There were people who knew me, BITD, who thought that "Funwell" was my surname, because they heard me called that so often.

Actually, the nickname was bestowed on me back in '76 by Mark Leach, during a get-high session attended ny myself, Mark, McDowell, and Nate, at Nate's apartment.


The discussion centered, at that point, on my proclivity for doing strange things to trip people out....I certainly wasn't the only one in the group to do so; 4-X, Terry did Curly-spins in a crowded restaurant one evening, complete with "Wub-wub-wub" sound effects. However, I was the one to do such things the most.

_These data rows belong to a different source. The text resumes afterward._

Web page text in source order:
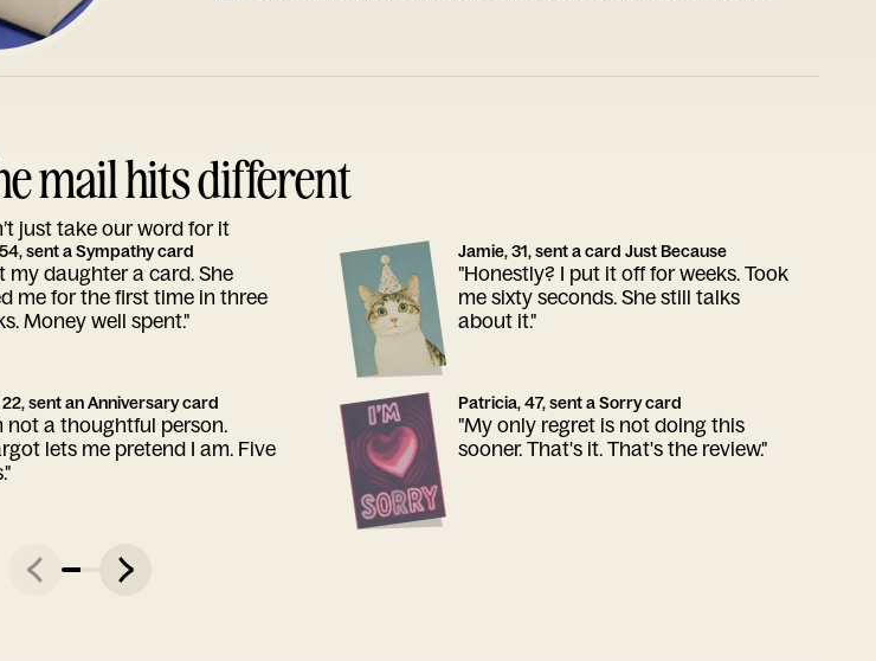
mail hits different
just take our word for it
sent a Sympathy card
my daughter a card. She
me for the first time in three
Money well spent."
Jamie, 31, sent a card Just Because
"Honestly? I put it off for weeks. Took
me sixty seconds. She still talks
about it."
22, sent an Anniversary card
not a thoughtful person.
lets me pretend I am. Five
Patricia, 47, sent a Sorry card
"My only regret is not doing this
sooner. That's it. That's the review."
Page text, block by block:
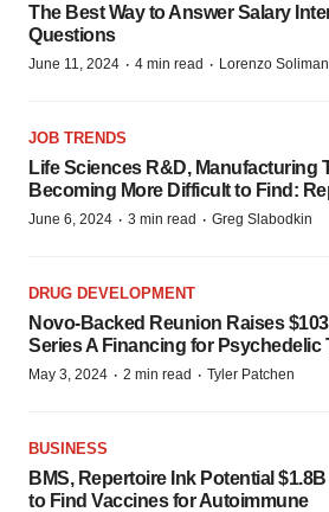
The Best Way to Answer Salary
Questions
June 11, 2024 · 4 min read · Lorenzo Soliman
JOB TRENDS
Life Sciences R&D, Manufacturing
Becoming More Difficult to Find:
June 6, 2024 · 3 min read · Greg Slabodkin
DRUG DEVELOPMENT
Novo-Backed Reunion Raises
Series A Financing for Psychedelic
May 3, 2024 · 2 min read · Tyler Patchen
BUSINESS
BMS, Repertoire Ink Potential $1.8B
to Find Vaccines for Autoimmune
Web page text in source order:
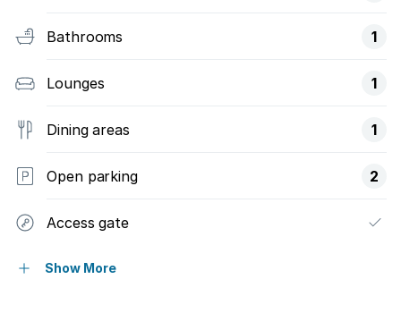
Bathrooms 1
Lounges 1
Dining areas 1
Open parking 2
Access gate
Scenic view
Show More
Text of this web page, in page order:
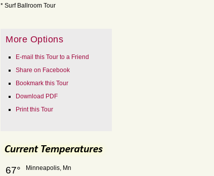
* Surf Ballroom Tour
More Options
E-mail this Tour to a Friend
Share on Facebook
Bookmark this Tour
Download PDF
Print this Tour
67° Minneapolis, Mn
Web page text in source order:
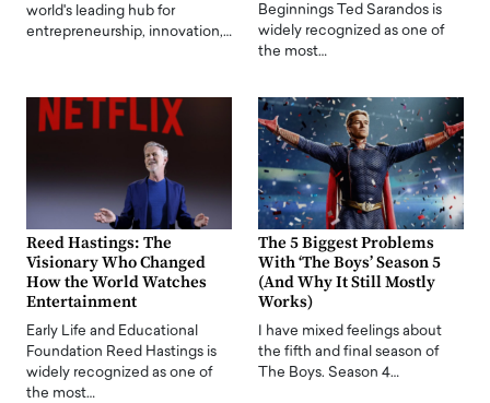
world's leading hub for
entrepreneurship, innovation,…
Beginnings Ted Sarandos is
widely recognized as one of
the most…
Reed Hastings: The
Visionary Who Changed
How the World Watches
Entertainment
Early Life and Educational
Foundation Reed Hastings is
widely recognized as one of
the most…
The 5 Biggest Problems
With ‘The Boys’ Season 5
(And Why It Still Mostly
Works)
I have mixed feelings about
the fifth and final season of
The Boys. Season 4…
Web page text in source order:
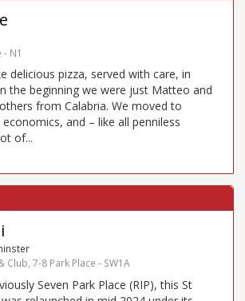
N1
delicious pizza, served with care, in
the beginning we were just Matteo and
from Calabria. We moved to
and – like all penniless
of...
Club, 7-8 Park Place - SW1A
Seven Park Place (RIP), this St

One of my favorites was "Judo for one":....I'd grasp my left wrist with my right hand, and with a mighty "HAI!" seem to flip myself to a crashing finish on the floor. I'd do all kinds of things, sing off-key, throw non-sequitur statements at people, whatever....you hadda be there.


Why?

I guess because I was lonely, uncomfortable in social settings, and this behavior afforded me a measure of control. Also, I was accepted as a "trip" sorta person, easy to get along with, non-threatening, fun to have around.


No one calls me "Funwell" these days, and I'm glad. Y'see, no one expects a Funwell to have any depth, signifigance,or even feelings, just to be "on" constantly, and entertain. In reality, I was unraveling like a cheap sweater, and nobody knew it, not even me.


Later.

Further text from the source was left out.